HOW TO COMPLETE THIS TASK - Look below for the line holding "Definition at line 30" and the line holding "Definition at line 11 of file pllcfg.vhd .". Transcribe exactly those lines and all lines between them, nothing more.

INFORMATION GIVEN -
────────────────────

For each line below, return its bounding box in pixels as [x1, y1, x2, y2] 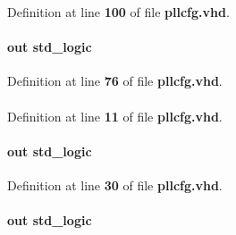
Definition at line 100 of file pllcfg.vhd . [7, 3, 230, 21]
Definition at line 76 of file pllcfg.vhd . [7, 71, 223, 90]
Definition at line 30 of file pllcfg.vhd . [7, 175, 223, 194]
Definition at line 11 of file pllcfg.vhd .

────────────────────

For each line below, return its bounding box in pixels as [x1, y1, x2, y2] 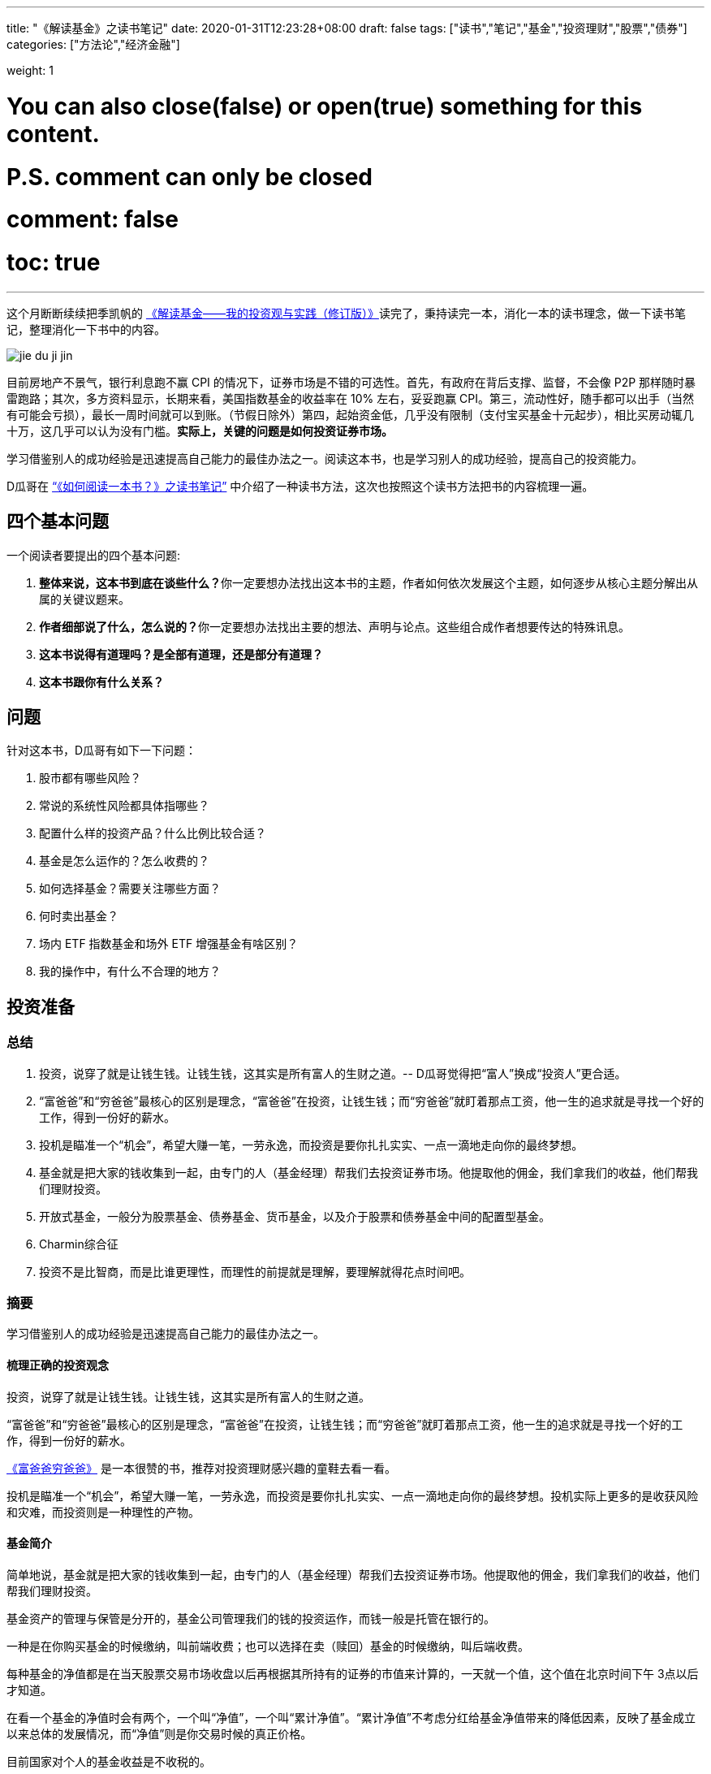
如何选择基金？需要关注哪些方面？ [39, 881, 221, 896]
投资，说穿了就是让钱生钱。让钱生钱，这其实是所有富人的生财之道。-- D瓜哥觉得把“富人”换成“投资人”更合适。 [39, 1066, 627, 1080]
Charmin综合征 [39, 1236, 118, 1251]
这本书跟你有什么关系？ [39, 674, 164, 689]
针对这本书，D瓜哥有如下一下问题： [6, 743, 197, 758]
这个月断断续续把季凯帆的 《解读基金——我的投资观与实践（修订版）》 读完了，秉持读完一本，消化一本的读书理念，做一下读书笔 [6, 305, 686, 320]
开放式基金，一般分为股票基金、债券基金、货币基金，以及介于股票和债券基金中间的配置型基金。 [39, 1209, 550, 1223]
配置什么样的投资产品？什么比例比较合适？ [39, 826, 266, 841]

────────────────────

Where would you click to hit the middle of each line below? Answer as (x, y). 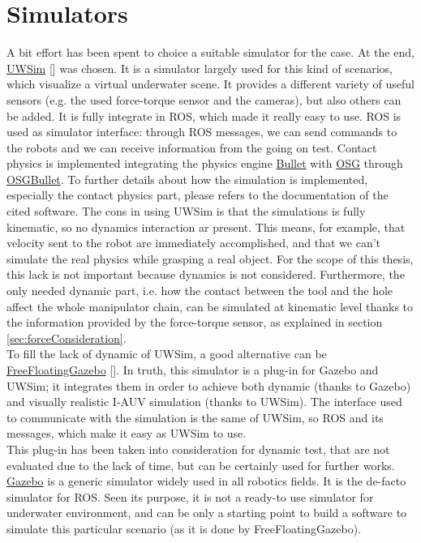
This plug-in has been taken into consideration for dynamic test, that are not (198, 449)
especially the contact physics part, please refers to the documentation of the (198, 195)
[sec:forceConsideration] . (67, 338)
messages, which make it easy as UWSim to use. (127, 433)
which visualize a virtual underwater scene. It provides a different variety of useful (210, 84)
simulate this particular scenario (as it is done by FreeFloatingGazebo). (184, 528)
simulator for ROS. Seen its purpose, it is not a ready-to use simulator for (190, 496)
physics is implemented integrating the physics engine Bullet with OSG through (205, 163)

────────────────────

SOLUTION TO THIS EXERCISE -
Definition at line 30 of file pllcfg.vhd . [7, 175, 223, 194]
Definition at line 11 of file pllcfg.vhd .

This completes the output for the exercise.